La montée de la réaction contre l’IA
La transformation économique liée à l’intelligence artificielle (IA) a déjà commencé. En mai, IBM a annoncé avoir licencié des centaines d’employés, remplacés par des chatbots. Au cours de l’été, Salesforce a également réduit ses effectifs en raison de l’IA ; UPS, JPMorgan Chase et Wendy’s ont également diminué leurs effectifs alors qu’ils automatisent davantage de fonctions. Les jeunes diplômés ont plus de mal à trouver des emplois d’entrée que jamais depuis près d’une décennie. Et ces tendances ne sont que le début.
Il est probable que l’intelligence artificielle crée de nouvelles opportunités d’emploi tout en perturbant les emplois existants. Les économistes ne s’accordent pas sur l’effet net, qu’il s’agisse de pertes d’emplois, de gains d’emplois ou simplement de restructuration. Cependant, quelle que soit la conséquence à long terme, l’IA deviendra bientôt un sujet politique majeur. Si des perturbations significatives se produisent, les responsables seront confrontés à des travailleurs furieux d’avoir perdu leur emploi au profit des machines. Les électeurs exprimeront leur frustration dans les urnes.
Préférences politiques des travailleurs
Pour élaborer une stratégie efficace face aux perturbations massives causées par l’IA, les décideurs politiques doivent comprendre comment les travailleurs perçoivent eux-mêmes la menace technologique. En novembre 2023, une enquête menée auprès de 6 000 Américains et Canadiens a révélé que les craintes relatives aux licenciements induits par l’IA étaient classées au-dessus de toutes les autres préoccupations technologiques.
En ce qui concerne les préférences politiques, il y a des raisons d’être à la fois optimiste et pessimiste. D’un côté positif, la plupart des répondants préféraient des mesures telles que des programmes de reconversion et des filets de sécurité élargis, des solutions technocratiques que les économistes estiment efficaces. En revanche, beaucoup soutenaient également de nouvelles restrictions commerciales et des barrières à l’immigration, des stratégies qui pourraient aggraver le problème et que les gouvernements pourraient être tentés d’adopter pour des raisons politiques.

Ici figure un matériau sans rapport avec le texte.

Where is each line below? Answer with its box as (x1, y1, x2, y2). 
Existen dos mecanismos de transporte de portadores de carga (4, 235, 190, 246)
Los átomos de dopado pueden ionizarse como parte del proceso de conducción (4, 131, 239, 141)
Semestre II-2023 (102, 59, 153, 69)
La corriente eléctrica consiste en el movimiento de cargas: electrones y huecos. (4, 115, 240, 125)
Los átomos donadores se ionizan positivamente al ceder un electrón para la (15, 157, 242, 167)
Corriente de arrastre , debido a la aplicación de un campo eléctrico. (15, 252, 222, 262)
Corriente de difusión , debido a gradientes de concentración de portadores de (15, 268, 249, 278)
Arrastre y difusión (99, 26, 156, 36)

Le risque des politiques protectionnistes
Le plus grand risque pourrait être que les gouvernements adoptent des politiques qui échouent. De nombreux politiciens, en particulier ceux de la droite populiste, pourraient répondre aux licenciements liés à l’IA en essayant de restreindre l’immigration et le commerce. Cependant, cette logique à somme nulle ne tient pas. Presque toutes les recherches montrent que la restriction de l’immigration et du commerce n’arrêtera pas les entreprises d’adopter l’IA ; en fait, cela pourrait accélérer les licenciements.
Les analystes peuvent essayer d’expliquer ces conséquences probables aux électeurs, mais le protectionnisme a souvent du soutien dans les sondages. En moyenne, le soutien aux restrictions sur l’immigration était de 3,4 sur 5, tandis que les restrictions commerciales étaient à 3,2. Parmi les Républicains, le soutien aux restrictions sur l’immigration était encore plus marqué, atteignant 4,0.

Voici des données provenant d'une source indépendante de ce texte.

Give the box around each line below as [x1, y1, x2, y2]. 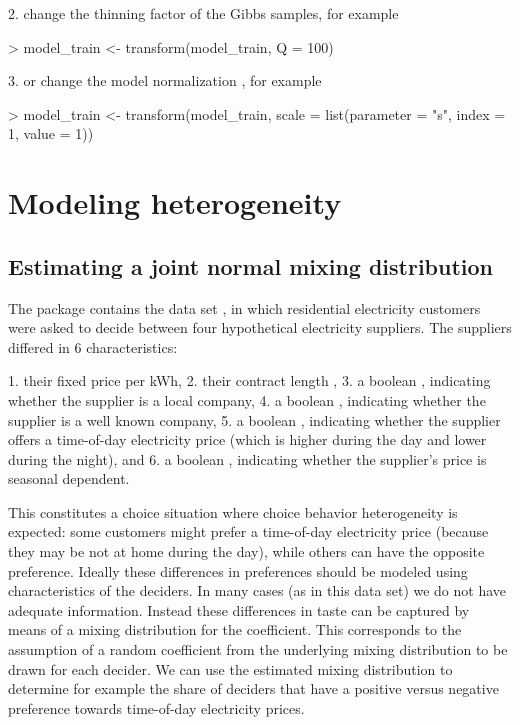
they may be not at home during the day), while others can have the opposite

Répondre aux défis de l’IA
Malgré ces défis, la voie à suivre, comme le montrent les résultats de notre enquête, est également celle que les gens souhaitent le plus. Les décideurs pourraient adopter des lois établissant et finançant des programmes de reconversion qui enseignent aux travailleurs à collaborer avec les systèmes d’IA, à développer des compétences dans des secteurs moins susceptibles à l’automatisation, ou à se réorienter vers de nouveaux rôles créés par l’IA.

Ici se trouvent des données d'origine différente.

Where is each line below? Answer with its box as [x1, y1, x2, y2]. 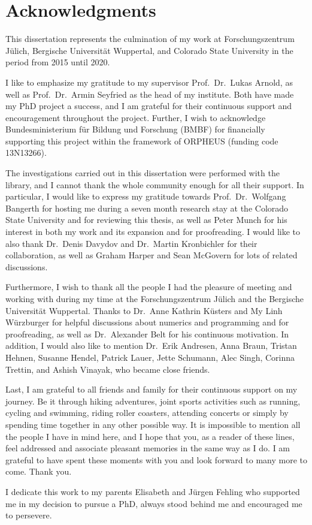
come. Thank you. [5, 465, 72, 478]
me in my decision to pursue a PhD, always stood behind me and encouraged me [5, 497, 302, 509]
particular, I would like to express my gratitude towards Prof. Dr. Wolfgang [5, 190, 286, 203]
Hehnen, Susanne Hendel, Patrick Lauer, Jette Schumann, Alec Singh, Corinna [5, 351, 295, 363]
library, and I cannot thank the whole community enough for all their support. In [5, 178, 304, 191]
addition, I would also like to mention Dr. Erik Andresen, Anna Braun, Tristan [5, 339, 297, 352]
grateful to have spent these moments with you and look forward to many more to [5, 453, 307, 466]
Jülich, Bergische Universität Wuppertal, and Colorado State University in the [5, 44, 293, 56]

Ces politiques aideraient non seulement des millions de travailleurs, mais elles pourraient également restaurer la confiance dans le gouvernement. En reconnaissant les travailleurs ayant perdu leur emploi à cause de l’IA et en leur offrant de l’aide, les responsables montreraient aux électeurs que l’État peut répondre à leurs besoins. Cependant, le temps presse. L’adoption de l’IA s’accélère, et ses effets néfastes sur l’emploi ne sont plus un problème spéculatif, mais une réalité déjà répandue.